🤖 AI Summary
Quantifying distributional discrepancies between complex machine learning system simulators and their real-world counterparts remains challenging due to the absence of tractable, model-free metrics.
Method: We propose a model-agnostic, black-box quantile curve assessment method that directly estimates differences between the quantile functions of simulator and ground-truth output distributions—without parametric assumptions on underlying data distributions. The approach enables confidence interval construction and risk quantification (e.g., VaR, CVaR) even under unknown deployment scenarios.

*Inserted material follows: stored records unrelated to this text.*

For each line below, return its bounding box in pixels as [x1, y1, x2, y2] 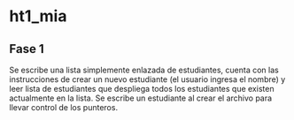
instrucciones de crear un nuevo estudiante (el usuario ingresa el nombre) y [9, 74, 286, 85]
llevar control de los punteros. [9, 102, 118, 112]
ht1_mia [9, 6, 67, 26]
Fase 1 [9, 41, 44, 56]
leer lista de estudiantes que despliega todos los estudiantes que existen [9, 84, 275, 94]
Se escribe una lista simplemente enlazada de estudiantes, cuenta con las [9, 64, 279, 75]
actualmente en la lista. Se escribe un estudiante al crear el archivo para [9, 93, 273, 103]

Contribution/Results: Unlike conventional methods, ours unifies evaluation across Bernoulli, categorical, and continuous vector-valued outputs, focusing explicitly on output uncertainty modeling. Evaluated on the WorldValueBench benchmark, it successfully quantifies simulation fidelity for four large language models, enabling cross-model performance comparison and risk-sensitive analysis. This establishes a novel paradigm for trustworthy evaluation of large-scale AI systems.
📝 Abstract
Simulation of complex systems originated in manufacturing and queuing applications. It is now widely used for large-scale, ML-based systems in research, education, and consumer surveys. However, characterizing the discrepancy between simulators and ground truth remains challenging for increasingly complex, machine-learning-based systems. We propose a computationally tractable method to estimate the quantile function of the discrepancy between the simulated and ground-truth outcome distributions. Our approach focuses on output uncertainty and treats the simulator as a black box, imposing no modeling assumptions on its internals, and hence applies broadly across many parameter families, from Bernoulli and multinomial models to continuous, vector-valued settings. The resulting quantile curve supports confidence interval construction for unseen scenarios, risk-aware summaries of sim-to-real discrepancy (e.g., VaR/CVaR), and comparison of simulators' performance. We demonstrate our methodology in an application assessing LLM simulation fidelity on the WorldValueBench dataset spanning four LLMs.